- Provided data
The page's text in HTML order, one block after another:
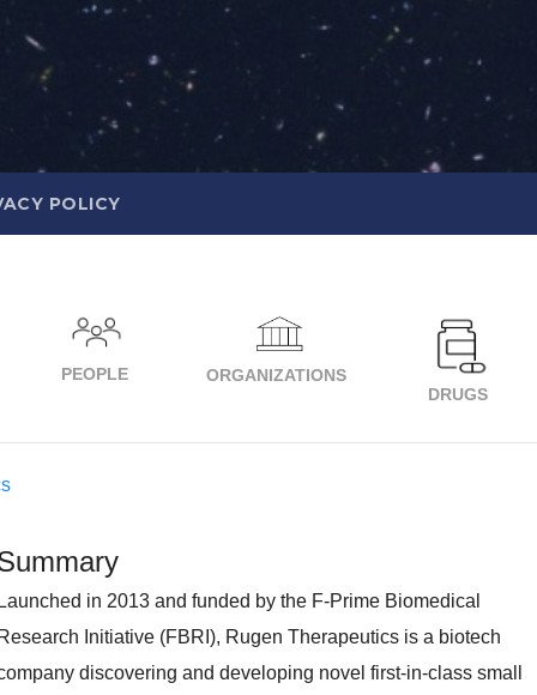
POLICY
PEOPLE
ORGANIZATIONS
DRUGS
Launched in 2013 and funded by the F-Prime Biomedical
Research Initiative (FBRI), Rugen Therapeutics is a biotech
discovering and developing novel first-in-class small

- Work to be completed
Set down the material exactly as given, but print none of the pictures.

- Response below
The page's text in HTML order, one block after another:
POLICY
PEOPLE
ORGANIZATIONS
DRUGS
Launched in 2013 and funded by the F-Prime Biomedical
Research Initiative (FBRI), Rugen Therapeutics is a biotech
discovering and developing novel first-in-class small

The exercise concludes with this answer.